▶ EXERCISE DETAILS: Retype exactly the lines from the line with "repository/active/quickRepo/archive \ [8, 900, 320, 917]" to the end of the data, keeping both boundary lines.

MATERIAL SHOWN Start Marker

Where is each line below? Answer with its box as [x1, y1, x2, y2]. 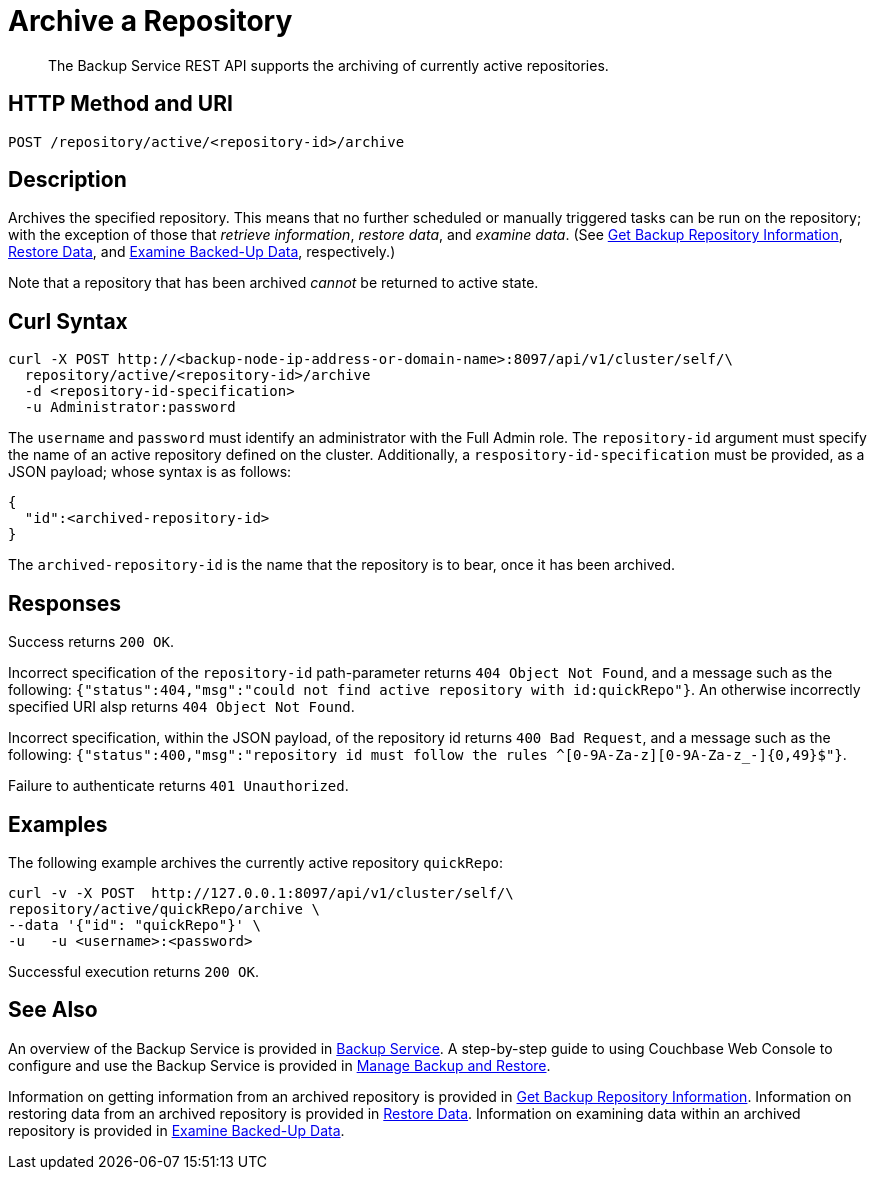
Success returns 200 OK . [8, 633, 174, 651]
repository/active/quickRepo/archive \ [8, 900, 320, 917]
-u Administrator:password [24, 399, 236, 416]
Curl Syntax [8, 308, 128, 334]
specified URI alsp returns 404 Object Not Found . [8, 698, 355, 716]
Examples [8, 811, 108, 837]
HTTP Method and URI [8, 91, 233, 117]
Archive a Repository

MATERIAL SHOWN End Marker

▶ RESPONSE TO THIS TASK:
repository/active/quickRepo/archive \ [8, 900, 320, 917]
-u Administrator:password [24, 399, 236, 416]
Curl Syntax [8, 308, 128, 334]
specified URI alsp returns 404 Object Not Found . [8, 698, 355, 716]
Examples [8, 811, 108, 837]
HTTP Method and URI [8, 91, 233, 117]
Archive a Repository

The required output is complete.